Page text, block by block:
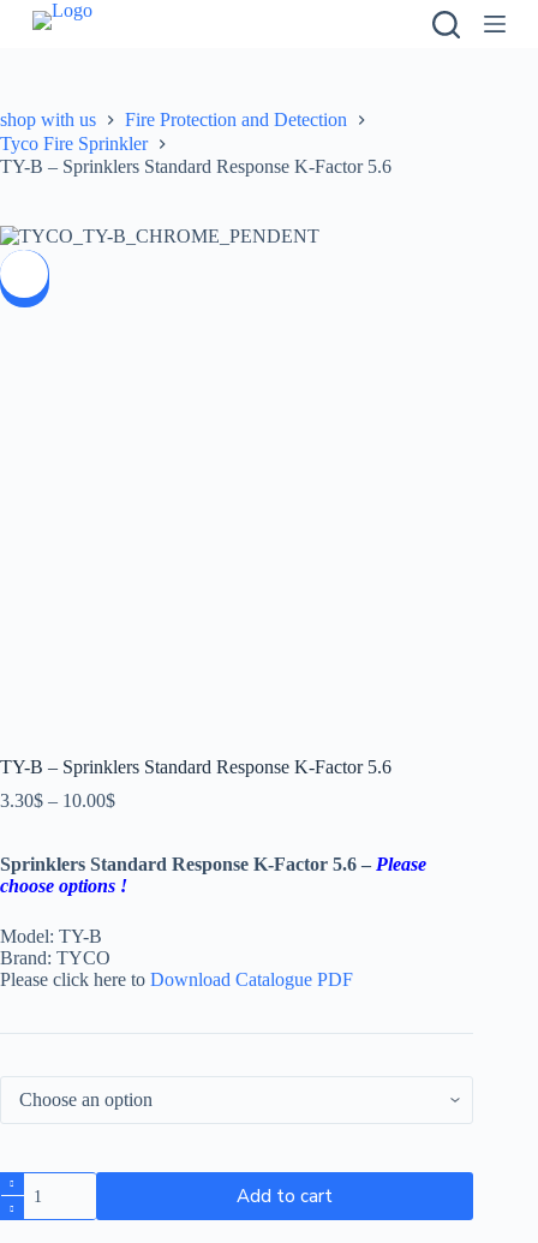
o
c
o
e
shop with us
Fire Protection and Detection
Tyco Fire Sprinkler
TY-B – Sprinklers Standard Response K-Factor 5.6
TY-B – Sprinklers Standard Response K-Factor 5.6
3.30$ – 10.00$
Sprinklers Standard Response K-Factor 5.6 – Please
choose options !
Model: TY-B
Brand: TYCO
Please click here to Download Catalogue PDF
Add to cart
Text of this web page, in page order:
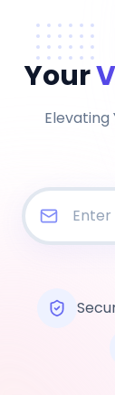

---

→ **EXERCISE BRIEF**:
What is needed here is an exact copy of every record, with the pictures left out.

→ **EXERCISE SOLUTION**:
Page text, block by block:
o
c
o
e
shop with us
Fire Protection and Detection
Tyco Fire Sprinkler
TY-B – Sprinklers Standard Response K-Factor 5.6
TY-B – Sprinklers Standard Response K-Factor 5.6
3.30$ – 10.00$
Sprinklers Standard Response K-Factor 5.6 – Please
choose options !
Model: TY-B
Brand: TYCO
Please click here to Download Catalogue PDF
Add to cart
Text of this web page, in page order:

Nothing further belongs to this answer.